### Stored items

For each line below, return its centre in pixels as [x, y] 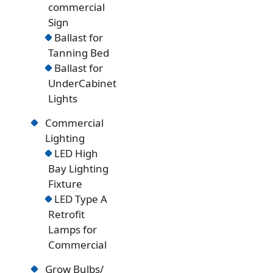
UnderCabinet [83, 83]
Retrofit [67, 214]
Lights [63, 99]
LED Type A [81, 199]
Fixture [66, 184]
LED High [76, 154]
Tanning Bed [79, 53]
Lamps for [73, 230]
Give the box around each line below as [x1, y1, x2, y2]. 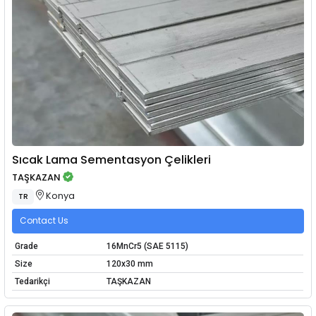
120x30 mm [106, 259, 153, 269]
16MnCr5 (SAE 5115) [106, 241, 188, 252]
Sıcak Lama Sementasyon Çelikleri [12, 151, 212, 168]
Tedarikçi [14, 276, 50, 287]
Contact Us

### TASK ITEM
From the first line to the last, set down the records above exactly and skip the pictures.

### SOLUTION TO THIS EXERCISE
For each line below, return its centre in pixels as [x, y] 
UnderCabinet [83, 83]
Retrofit [67, 214]
Lights [63, 99]
LED Type A [81, 199]
Fixture [66, 184]
LED High [76, 154]
Tanning Bed [79, 53]
Lamps for [73, 230]
Give the box around each line below as [x1, y1, x2, y2]. 
120x30 mm [106, 259, 153, 269]
16MnCr5 (SAE 5115) [106, 241, 188, 252]
Sıcak Lama Sementasyon Çelikleri [12, 151, 212, 168]
Tedarikçi [14, 276, 50, 287]
Contact Us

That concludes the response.